▶ [TASK PROMPT]: The lines to copy are those with "that" in them. Pull each one from the entries below.

▶ [Excerpts from a dataset]:

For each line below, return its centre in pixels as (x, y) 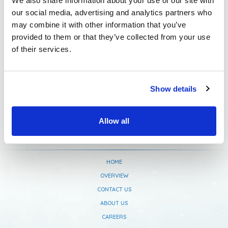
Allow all (114, 121)
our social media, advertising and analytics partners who (112, 12)
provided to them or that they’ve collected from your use (111, 37)
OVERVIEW (114, 176)
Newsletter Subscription (114, 20)
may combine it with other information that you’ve (99, 25)
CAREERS (114, 217)
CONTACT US (114, 189)

▶ [TASK OUTPUT]:
provided to them or that they’ve collected from your use (111, 37)
may combine it with other information that you’ve (99, 25)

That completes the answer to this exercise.